Un soir d’été devant ma porte goûtant la douceur pacifique des pre­mières ténèbres, je rêvais. Je fumais un havane irréprochable et, caressant mes chiens, je lançais à. mes éléphants couchés non loin des appels amicaux. La lune glaçait d’argent la futaie voisine et blêmissait la route blanche. Tout à coup quelque chose qui marchait apparut. Cela remuait deux jambes et ressemblait à un être humain aux vêtements flottants. Je fus si surpris que j’eus presque peur .Un singe ne m’eut pas- effrayé .Mais un individu de mon es­pèce prenait pour moi l’aspect d’un revenant. Je pensai me cacher. Je n’en eus pas le temps. La femme m’avait vu et courait vers moi. Découvert je n’osai fuir. L’Adam et l’Eve suprêmes se rencontraient.

Tels Deucalion et Pyrrha, nous avons repeuplé la terre. La seconde mère du genre humain avait trente-huit ans. Elle était la fille d’un arma­teur Suédois. Ni laide,ni jolie,elle avait la robustesse et la douceur. Nos enfants en qui s’unissaient nos sangs germaniques et celto latin naqui­rent bien portants, et forts .Nous eûmes en sept années deux garçons et qua­tre filles qu’il fallut bien marier entre eux.

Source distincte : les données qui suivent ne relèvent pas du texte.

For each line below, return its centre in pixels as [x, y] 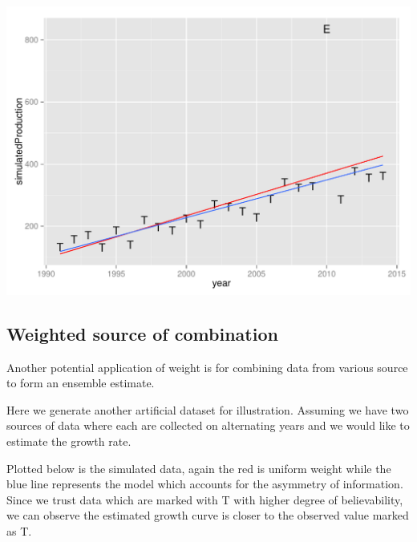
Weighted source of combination [142, 333]
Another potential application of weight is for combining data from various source [207, 367]
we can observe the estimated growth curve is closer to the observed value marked [208, 515]
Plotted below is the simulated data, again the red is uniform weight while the [199, 468]
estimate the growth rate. [69, 441]
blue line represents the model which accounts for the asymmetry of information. [205, 484]
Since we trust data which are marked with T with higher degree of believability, [205, 499]
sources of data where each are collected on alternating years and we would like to [208, 425]
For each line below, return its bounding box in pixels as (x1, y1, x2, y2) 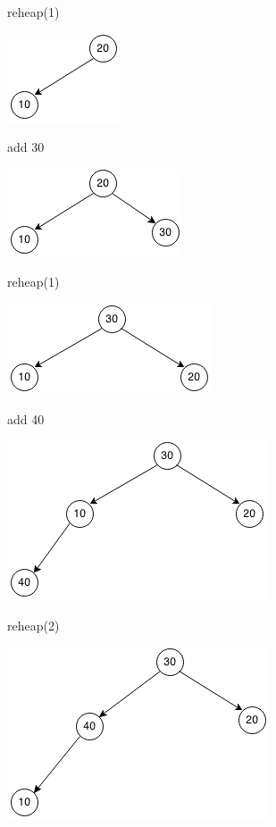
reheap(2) (7, 615, 60, 634)
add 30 (7, 138, 45, 156)
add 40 (7, 409, 45, 428)
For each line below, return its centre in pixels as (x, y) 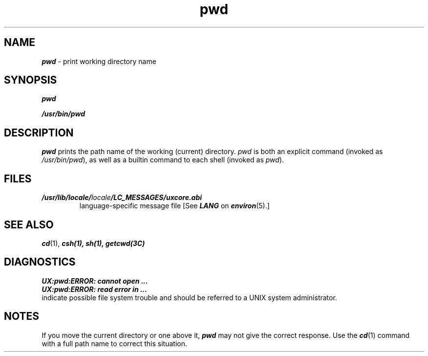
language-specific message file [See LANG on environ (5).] (174, 206)
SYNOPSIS (31, 80)
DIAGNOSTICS (40, 262)
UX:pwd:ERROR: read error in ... (94, 289)
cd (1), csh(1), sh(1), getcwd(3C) (93, 243)
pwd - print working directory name (99, 61)
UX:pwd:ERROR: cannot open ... (95, 281)
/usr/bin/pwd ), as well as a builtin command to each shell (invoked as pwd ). (163, 160)
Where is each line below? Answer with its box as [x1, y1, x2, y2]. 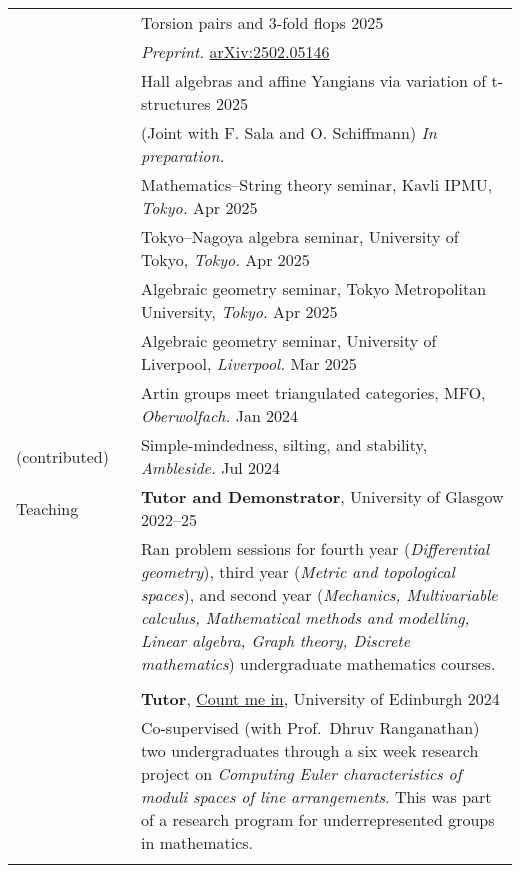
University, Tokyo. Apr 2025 [140, 300, 338, 323]
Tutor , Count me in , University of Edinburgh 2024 [140, 687, 500, 710]
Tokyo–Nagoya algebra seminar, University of [140, 225, 459, 248]
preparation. [140, 144, 225, 167]
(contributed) [16, 444, 109, 468]
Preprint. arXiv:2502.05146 [140, 40, 330, 63]
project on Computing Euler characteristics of [140, 762, 462, 785]
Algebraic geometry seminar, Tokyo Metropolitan [140, 277, 487, 300]
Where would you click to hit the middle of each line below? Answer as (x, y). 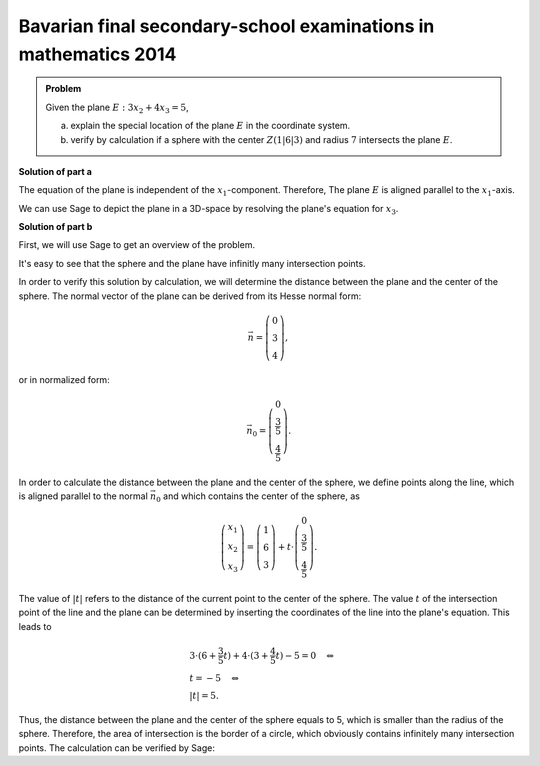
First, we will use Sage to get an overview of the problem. (136, 245)
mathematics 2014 (97, 54)
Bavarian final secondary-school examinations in (226, 26)
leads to (35, 626)
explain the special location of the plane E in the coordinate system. (210, 126)
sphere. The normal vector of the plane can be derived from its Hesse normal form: (190, 296)
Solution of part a (55, 171)
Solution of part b (55, 227)
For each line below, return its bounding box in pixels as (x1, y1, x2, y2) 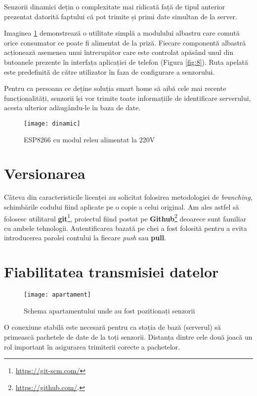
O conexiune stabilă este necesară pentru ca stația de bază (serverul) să (4, 322, 221, 332)
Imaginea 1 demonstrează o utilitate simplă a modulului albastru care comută (4, 28, 240, 38)
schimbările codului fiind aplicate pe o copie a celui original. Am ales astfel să (4, 201, 239, 212)
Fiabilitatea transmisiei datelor (4, 262, 219, 282)
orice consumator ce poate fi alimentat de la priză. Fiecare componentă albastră (4, 37, 246, 47)
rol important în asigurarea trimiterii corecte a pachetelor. (4, 341, 180, 352)
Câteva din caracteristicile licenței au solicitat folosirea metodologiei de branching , (4, 192, 253, 202)
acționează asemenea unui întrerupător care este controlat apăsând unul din (4, 47, 233, 57)
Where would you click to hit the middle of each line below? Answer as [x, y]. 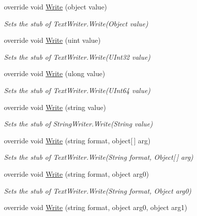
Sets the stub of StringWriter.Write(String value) [79, 124]
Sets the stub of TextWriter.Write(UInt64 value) [77, 90]
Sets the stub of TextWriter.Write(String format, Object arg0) [98, 190]
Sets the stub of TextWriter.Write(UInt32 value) [77, 56]
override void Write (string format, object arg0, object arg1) [96, 207]
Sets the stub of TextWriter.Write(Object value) [76, 23]
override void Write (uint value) [52, 40]
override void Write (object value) [56, 6]
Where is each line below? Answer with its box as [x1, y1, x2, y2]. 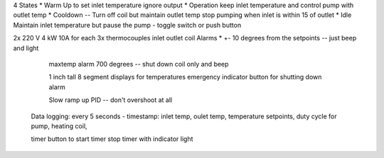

Pour ma part je me demandais

s’il était vraiment nécessaire de rendre aux animaux et aux végétaux leur insatiable tyran, s’il était vraiment nécessaire de tirer de son sommeil la race de vice, de ruse et de cruauté. Sans doute, me disais-je, il est no­ble de rappeler l’existence de la mathématique pure et le poème lyrique, la fresque et le bas-relief, la volupté, l’amour et les divines douleurs. Mais les fils que je Vais engendrer et les fils de leurs fils seront fatalement comme leurs aïeux, méchants, lâches et fétides. Et je voyais se dérou­ler d’immenses tableaux d’horreur sanglante et de marécageuses ignominies. Pareil au passé, l’avenir humain s’avérait une boue monstrueuse ou brillait de vaines paillettes d’or. Fallait-il payer ces quelques lueurs de tout ce cloaque ?…Tel je raisonnais et doutais, mais la femme était un pur instinct une sourde et puissante volonté de vie. Elle ne consentit pas â tricher et fière, incroyablement fière, d’être la source unique d’un nouveau fleuve immonde et superbe, elle se reproduisit avec délices.

La paternité me donna d’ailleurs des joies insoupçonnées. Je fus un père très, tendre. Je suis un grand-père attendri. Aujourd’hui- j’ai quatre vingt ans et je règne en patriarche sur une tribu déjà nombreuse et floris­sante. Chacune de mes filles est devenues mère à son tour et j’ai seize pe­tits enfants. Nous sommes bien surs d’être les seuls habitants du globe, car nous avons refait, plus minutieuse encore, l’exploration à laquelle je m’é­tais livré an lendemain du « déluge » et nous n’avons rencontré âme qui vi­ve. L’humanité nouvelle, d’origine exclusivement aryenne, n’a donc pas à craindre les alliages impurs. Elle est et restera formée du mélange des plus no­bles races. Ceci me console un peu de l’avoir procréé et ce qui non seulement me console mais m’enorgueillit. c’est que j’ai pu conter cent fois à un pu­blic émerveillé mon invraisemblable aventure et celle de ma femme,analogue à la mienne- c’est que, de cette aventure vertigineuse, l’histoire et la lé­gende se transmettront sans fin, engendrant tout un cycle esthétique, aux générations de ma postérité.